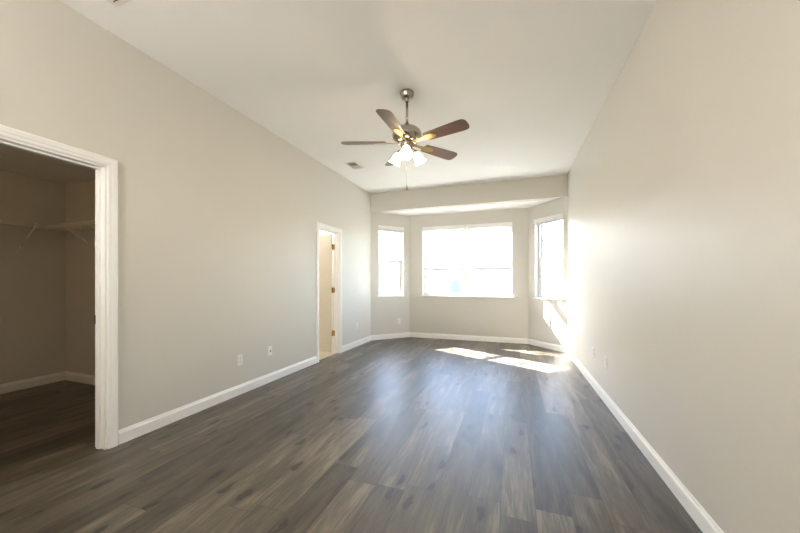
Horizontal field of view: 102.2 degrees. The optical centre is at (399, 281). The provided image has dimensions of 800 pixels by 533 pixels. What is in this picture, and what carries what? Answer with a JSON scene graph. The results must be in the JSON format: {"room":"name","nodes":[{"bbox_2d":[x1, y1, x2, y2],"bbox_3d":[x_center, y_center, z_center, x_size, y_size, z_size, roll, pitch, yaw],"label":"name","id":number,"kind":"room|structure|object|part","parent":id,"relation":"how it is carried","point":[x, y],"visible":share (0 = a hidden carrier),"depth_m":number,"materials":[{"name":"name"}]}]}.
{"room":"empty bedroom","nodes":[
{"label":"empty bedroom","id":0,"kind":"room"},
{"bbox_2d":[0,170,65,383],"bbox_3d":[-4.722,0.000,2.616,0.100,2.440,3.030,0,0,19],"label":"wall","id":1,"kind":"structure","parent":0,"point":[33,276],"depth_m":3.74,"materials":[{"name":"beige paint"}]},
{"bbox_2d":[0,371,64,393],"bbox_3d":[-4.668,1.167,2.597,0.014,0.106,3.030,0,0,19],"label":"baseboard","id":2,"kind":"structure","parent":1,"relation":"attached to","point":[51,378],"depth_m":3.73,"materials":[{"name":"white wood"}]},
{"bbox_2d":[0,219,79,248],"bbox_3d":[-4.526,-0.513,2.554,0.311,0.277,3.007,0,0,19],"label":"wire shelf","id":3,"kind":"object","parent":1,"relation":"attached to","point":[36,225],"visible":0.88,"depth_m":3.60,"materials":[{"name":"white metal"}]},
{"bbox_2d":[0,144,94,183],"bbox_3d":[-3.607,-1.270,2.227,2.463,0.100,3.230,0,0,19],"label":"ceiling","id":4,"kind":"structure","parent":0,"point":[13,160],"depth_m":3.44,"materials":[{"name":"paint"}]},
{"bbox_2d":[66,179,94,375],"bbox_3d":[-3.044,0.000,3.688,2.363,2.440,0.100,0,0,19],"label":"wall","id":5,"kind":"structure","parent":0,"point":[80,196],"depth_m":3.93,"materials":[{"name":"beige paint"}]},
{"bbox_2d":[48,220,94,247],"bbox_3d":[-2.966,-0.513,3.443,2.035,0.277,0.311,0,0,19],"label":"wire shelf","id":6,"kind":"object","parent":5,"relation":"attached to","point":[78,225],"visible":0.31,"depth_m":3.61,"materials":[{"name":"white metal"}]},
{"bbox_2d":[65,371,94,384],"bbox_3d":[-3.063,1.167,3.634,2.363,0.106,0.014,0,0,19],"label":"baseboard","id":7,"kind":"structure","parent":5,"relation":"attached to","point":[69,376],"depth_m":3.91,"materials":[{"name":"white wood"}]},
{"bbox_2d":[0,0,370,429],"bbox_3d":[-2.054,-0.310,2.772,0.110,3.060,8.502,0,0,19],"label":"wall","id":8,"kind":"structure","parent":0,"point":[218,213],"depth_m":2.92,"materials":[{"name":"beige paint"}]},
{"bbox_2d":[0,124,117,449],"bbox_3d":[-2.323,0.156,2.000,0.148,2.128,0.923,0,0,19],"label":"trim","id":9,"kind":"structure","parent":8,"relation":"attached to","point":[106,169],"depth_m":2.35,"materials":[{"name":"white wood"}]},
{"bbox_2d":[118,356,316,444],"bbox_3d":[-1.685,1.167,3.641,0.014,0.106,2.585,0,0,19],"label":"baseboard","id":10,"kind":"structure","parent":8,"relation":"attached to","point":[128,433],"depth_m":3.06,"materials":[{"name":"white wood"}]},
{"bbox_2d":[237,354,242,365],"bbox_3d":[-1.736,0.847,3.503,0.009,0.117,0.072,0,0,19],"label":"wall outlet","id":11,"kind":"object","parent":8,"relation":"attached to","point":[239,357],"visible":1,"depth_m":3.50,"materials":[{"name":"white plastic"}]},
{"bbox_2d":[268,346,271,355],"bbox_3d":[-1.579,0.842,3.934,0.022,0.117,0.072,0,0,19],"label":"cable jack","id":12,"kind":"object","parent":8,"relation":"attached to","point":[269,347],"visible":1,"depth_m":3.93,"materials":[{"name":"white plastic"}]},
{"bbox_2d":[319,234,334,352],"bbox_3d":[-1.430,0.192,5.612,0.644,2.033,0.100,0,0,21],"label":"door","id":13,"kind":"structure","parent":8,"relation":"in","point":[326,246],"depth_m":5.56,"materials":[{"name":"beige wood"}]},
{"bbox_2d":[316,222,341,362],"bbox_3d":[-1.191,0.156,5.247,0.148,2.128,0.761,0,0,19],"label":"trim","id":14,"kind":"structure","parent":8,"relation":"attached to","point":[337,233],"depth_m":5.52,"materials":[{"name":"white wood"}]},
{"bbox_3d":[-1.252,0.156,5.268,0.019,2.128,0.761,0,0,19],"label":"casing","id":15,"kind":"part","parent":14,"relation":"part of","materials":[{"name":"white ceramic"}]},
{"bbox_2d":[342,335,370,351],"bbox_3d":[-0.805,1.167,6.164,0.014,0.106,1.213,0,0,19],"label":"baseboard","id":16,"kind":"structure","parent":8,"relation":"attached to","point":[351,345],"depth_m":6.08,"materials":[{"name":"white wood"}]},
{"bbox_2d":[319,230,332,233],"bbox_3d":[-1.571,-0.080,7.273,1.943,2.600,0.100,0,0,19],"label":"wall","id":17,"kind":"structure","parent":0,"point":[320,231],"depth_m":7.27,"materials":[{"name":"beige paint"}]},
{"bbox_2d":[0,337,702,532],"bbox_3d":[-1.246,1.280,2.915,6.368,0.120,9.304,0,0,19],"label":"floor","id":18,"kind":"structure","parent":0,"point":[406,434],"depth_m":2.23,"materials":[{"name":"grey wood"}]},
{"bbox_2d":[59,0,655,193],"bbox_3d":[-0.221,-1.900,2.191,3.955,0.120,8.612,0,0,19],"label":"ceiling","id":19,"kind":"structure","parent":0,"point":[530,80],"depth_m":2.74,"materials":[{"name":"paint"}]},
{"bbox_2d":[106,0,130,6],"bbox_3d":[-1.836,-1.834,1.948,0.250,0.012,0.350,0,0,19],"label":"ceiling vent","id":20,"kind":"object","parent":19,"relation":"in","point":[115,3],"visible":1,"depth_m":2.12,"materials":[{"name":"metal"}]},
{"bbox_2d":[345,161,363,169],"bbox_3d":[-0.719,-1.834,5.091,0.200,0.012,0.310,0,0,19],"label":"ceiling vent","id":21,"kind":"object","parent":19,"relation":"in","point":[354,165],"visible":1,"depth_m":5.08,"materials":[{"name":"metal"}]},
{"bbox_2d":[341,88,468,190],"bbox_3d":[0.052,-1.360,3.084,1.232,0.960,1.179,0,0,19],"label":"ceiling fan","id":22,"kind":"object","parent":19,"relation":"hanging from","point":[406,135],"visible":1,"depth_m":3.05,"materials":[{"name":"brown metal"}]},
{"bbox_3d":[-0.354,-1.351,3.141,0.435,0.037,0.139,0,0,1],"label":"fan blade","id":23,"kind":"part","parent":22,"relation":"part of","materials":[{"name":"brown wood"}]},
{"bbox_3d":[-0.070,-1.351,2.733,0.139,0.037,0.435,0,0,19],"label":"fan blade","id":24,"kind":"part","parent":22,"relation":"part of","materials":[{"name":"brown wood"}]},
{"bbox_3d":[-0.054,-1.351,3.537,0.139,0.037,0.435,0,0,-17],"label":"fan blade","id":25,"kind":"part","parent":22,"relation":"part of","materials":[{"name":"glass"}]},
{"bbox_3d":[-0.048,-1.213,3.217,0.129,0.139,0.123,0,0,19],"label":"lamp shade","id":26,"kind":"part","parent":22,"relation":"part of","materials":[{"name":"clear glass"}]},
{"bbox_3d":[0.058,-1.213,2.989,0.123,0.139,0.130,0,0,19],"label":"lamp shade","id":27,"kind":"part","parent":22,"relation":"part of","materials":[{"name":"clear glass"}]},
{"bbox_3d":[0.203,-1.213,3.195,0.124,0.139,0.124,0,0,19],"label":"lamp shade","id":28,"kind":"part","parent":22,"relation":"part of","materials":[{"name":"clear glass"}]},
{"bbox_3d":[0.415,-1.351,3.374,0.435,0.037,0.139,0,0,-35],"label":"fan blade","id":29,"kind":"part","parent":22,"relation":"part of","materials":[{"name":"brown wood"}]},
{"bbox_3d":[0.405,-1.351,2.877,0.435,0.037,0.139,0,0,37],"label":"fan blade","id":30,"kind":"part","parent":22,"relation":"part of","materials":[{"name":"brown wood"}]},
{"bbox_2d":[371,212,409,334],"bbox_3d":[-0.236,-0.172,7.022,1.047,2.785,0.160,0,0,-27],"label":"wall","id":31,"kind":"structure","parent":0,"point":[385,311],"depth_m":6.95,"materials":[{"name":"beige paint"}]},
{"bbox_2d":[371,332,409,339],"bbox_3d":[-0.197,1.167,6.945,0.927,0.106,0.014,0,0,-27],"label":"baseboard","id":32,"kind":"structure","parent":31,"relation":"attached to","point":[406,334],"depth_m":6.93,"materials":[{"name":"white wood"}]},
{"bbox_2d":[377,231,404,296],"bbox_3d":[-0.223,-0.436,7.017,0.668,1.508,0.193,0,0,-27],"label":"window","id":33,"kind":"structure","parent":31,"relation":"in","point":[399,294],"depth_m":7.09,"materials":[{"name":"white plastic"}]},
{"bbox_3d":[-0.257,-0.796,7.082,0.538,0.728,0.028,0,0,-27],"label":"sash","id":34,"kind":"part","parent":33,"relation":"part of","materials":[{"name":"white glass"}]},
{"bbox_3d":[-0.241,-0.099,7.052,0.538,0.738,0.028,0,0,-27],"label":"sash","id":35,"kind":"part","parent":33,"relation":"part of","materials":[{"name":"white glass"}]},
{"bbox_3d":[-0.206,0.306,6.983,0.668,0.024,0.118,0,0,-27],"label":"sill","id":36,"kind":"part","parent":33,"relation":"part of","materials":[{"name":"white wood"}]},
{"bbox_2d":[378,225,403,232],"bbox_3d":[-0.202,-0.883,6.975,0.614,0.626,0.088,0,0,-27],"label":"window blind","id":37,"kind":"object","parent":31,"relation":"attached to","point":[381,228],"visible":0.84,"depth_m":6.94,"materials":[{"name":"white plastic"}]},
{"bbox_3d":[-0.209,-1.090,6.990,0.578,0.020,0.050,0,0,-27],"label":"rail","id":38,"kind":"part","parent":37,"relation":"part of","materials":[{"name":"white plastic"}]},
{"bbox_2d":[371,175,566,212],"bbox_3d":[1.151,-1.653,6.199,3.685,0.375,0.140,0,0,19],"label":"wall bay header","id":39,"kind":"structure","parent":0,"point":[549,187],"depth_m":6.04,"materials":[{"name":"beige paint"}]},
{"bbox_2d":[410,208,528,338],"bbox_3d":[1.398,-0.172,6.835,2.575,2.785,0.160,0,0,19],"label":"wall","id":40,"kind":"structure","parent":0,"point":[475,316],"depth_m":6.68,"materials":[{"name":"beige paint"}]},
{"bbox_2d":[421,226,513,297],"bbox_3d":[1.393,-0.436,6.824,1.928,1.508,0.193,0,0,19],"label":"window","id":41,"kind":"structure","parent":40,"relation":"in","point":[465,277],"depth_m":6.83,"materials":[{"name":"white plastic"}]},
{"bbox_2d":[423,225,464,270],"bbox_3d":[0.939,-0.721,6.935,0.918,0.951,0.091,0,0,19],"label":"window blind","id":42,"kind":"object","parent":41,"relation":"attached to","point":[436,265],"visible":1,"depth_m":6.94,"materials":[{"name":"white plastic"}]},
{"bbox_3d":[0.944,-0.273,6.950,0.882,0.055,0.050,0,0,19],"label":"rail","id":43,"kind":"part","parent":42,"relation":"part of","materials":[{"name":"white plastic"}]},
{"bbox_3d":[0.944,-0.708,6.950,0.682,0.865,0.060,0,0,19],"label":"ladder cord","id":44,"kind":"part","parent":42,"relation":"part of","materials":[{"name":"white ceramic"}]},
{"bbox_3d":[0.971,-0.796,7.049,0.854,0.728,0.028,0,0,19],"label":"sash","id":45,"kind":"part","parent":41,"relation":"part of","materials":[{"name":"white glass"}]},
{"bbox_3d":[0.960,-0.099,7.017,0.854,0.738,0.028,0,0,19],"label":"sash","id":46,"kind":"part","parent":41,"relation":"part of","materials":[{"name":"white glass"}]},
{"bbox_3d":[1.380,0.306,6.789,1.928,0.024,0.118,0,0,19],"label":"sill","id":47,"kind":"part","parent":41,"relation":"part of","materials":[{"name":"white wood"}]},
{"bbox_2d":[466,222,511,269],"bbox_3d":[1.817,-0.721,6.629,0.918,0.951,0.091,0,0,19],"label":"window blind","id":48,"kind":"object","parent":41,"relation":"attached to","point":[497,266],"visible":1,"depth_m":6.62,"materials":[{"name":"white plastic"}]},
{"bbox_3d":[1.822,-0.273,6.644,0.882,0.055,0.050,0,0,19],"label":"rail","id":49,"kind":"part","parent":48,"relation":"part of","materials":[{"name":"white plastic"}]},
{"bbox_3d":[1.863,-0.796,6.738,0.854,0.728,0.028,0,0,19],"label":"sash","id":50,"kind":"part","parent":41,"relation":"part of","materials":[{"name":"white glass"}]},
{"bbox_3d":[1.852,-0.099,6.706,0.854,0.738,0.028,0,0,19],"label":"sash","id":51,"kind":"part","parent":41,"relation":"part of","materials":[{"name":"glass"}]},
{"bbox_2d":[410,332,527,343],"bbox_3d":[1.369,1.167,6.753,2.455,0.106,0.014,0,0,19],"label":"baseboard","id":52,"kind":"structure","parent":40,"relation":"attached to","point":[412,334],"depth_m":6.71,"materials":[{"name":"white wood"}]},
{"bbox_2d":[382,199,556,215],"bbox_3d":[1.288,-1.525,6.592,4.045,0.120,0.692,0,0,19],"label":"ceiling","id":53,"kind":"structure","parent":0,"point":[526,204],"depth_m":6.44,"materials":[{"name":"paint"}]},
{"bbox_2d":[529,197,566,346],"bbox_3d":[2.773,-0.172,5.971,0.160,2.785,1.015,0,0,-22],"label":"wall","id":54,"kind":"structure","parent":0,"point":[547,317],"depth_m":5.96,"materials":[{"name":"beige paint"}]},
{"bbox_2d":[528,339,566,352],"bbox_3d":[2.692,1.167,5.938,0.014,0.106,0.895,0,0,-22],"label":"baseboard","id":55,"kind":"structure","parent":54,"relation":"attached to","point":[555,347],"depth_m":5.89,"materials":[{"name":"white wood"}]},
{"bbox_2d":[533,222,564,299],"bbox_3d":[2.777,-0.436,5.932,0.193,1.508,0.710,0,0,-22],"label":"window","id":56,"kind":"structure","parent":54,"relation":"in","point":[541,240],"depth_m":6.18,"materials":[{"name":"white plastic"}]},
{"bbox_3d":[2.845,-0.796,5.959,0.028,0.728,0.580,0,0,-22],"label":"sash","id":57,"kind":"part","parent":56,"relation":"part of","materials":[{"name":"white glass"}]},
{"bbox_2d":[534,213,562,225],"bbox_3d":[2.733,-0.883,5.914,0.088,0.626,0.656,0,0,-22],"label":"window blind","id":58,"kind":"object","parent":56,"relation":"attached to","point":[558,217],"visible":0.86,"depth_m":5.88,"materials":[{"name":"white plastic"}]},
{"bbox_3d":[2.749,-1.095,5.920,0.050,0.020,0.620,0,0,-22],"label":"rail","id":59,"kind":"part","parent":58,"relation":"part of","materials":[{"name":"white plastic"}]},
{"bbox_3d":[2.742,0.306,5.918,0.118,0.024,0.710,0,0,-22],"label":"sill","id":60,"kind":"part","parent":56,"relation":"part of","materials":[{"name":"white ceramic"}]},
{"bbox_3d":[2.813,-0.099,5.946,0.028,0.738,0.580,0,0,-22],"label":"sash","id":61,"kind":"part","parent":56,"relation":"part of","materials":[{"name":"glass"}]},
{"bbox_2d":[567,0,799,532],"bbox_3d":[1.553,-0.310,1.514,0.160,3.060,8.502,0,0,19],"label":"wall","id":62,"kind":"structure","parent":0,"point":[683,188],"depth_m":1.57,"materials":[{"name":"beige paint"}]},
{"bbox_2d":[567,347,723,532],"bbox_3d":[1.484,1.167,1.581,0.014,0.106,8.362,0,0,19],"label":"baseboard","id":63,"kind":"structure","parent":62,"relation":"attached to","point":[703,520],"depth_m":2.03,"materials":[{"name":"white wood"}]},
{"label":"outside","id":64,"kind":"structure","parent":0,"visible":0},
{"bbox_3d":[16.002,1.670,45.890,120.000,0.200,82.800,0,0,19],"label":"lawn","id":65,"kind":"structure","parent":64,"visible":0},
{"bbox_2d":[379,227,508,292],"bbox_3d":[0.685,-0.780,19.883,13.400,4.700,7.800,0,0,19],"label":"sky","id":66,"kind":"structure","parent":65,"relation":"on","point":[502,284],"depth_m":15.73,"materials":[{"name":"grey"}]},
{"bbox_3d":[2.599,-0.350,15.502,0.600,0.560,0.010,0,0,19],"label":"pane","id":67,"kind":"part","parent":66,"relation":"part of","materials":[{"name":"white glass"}]},
{"bbox_3d":[2.599,0.240,15.502,0.600,0.580,0.010,0,0,19],"label":"pane","id":68,"kind":"part","parent":66,"relation":"part of","materials":[{"name":"white glass"}]},
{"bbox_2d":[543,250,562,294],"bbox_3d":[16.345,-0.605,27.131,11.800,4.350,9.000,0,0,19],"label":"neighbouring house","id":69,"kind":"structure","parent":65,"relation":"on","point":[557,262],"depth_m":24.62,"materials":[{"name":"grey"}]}
]}

▸ What you need to do:
Go through the lines of the material, counting those with the word "trim"; afterward give only the total.

▸ Your solution:
2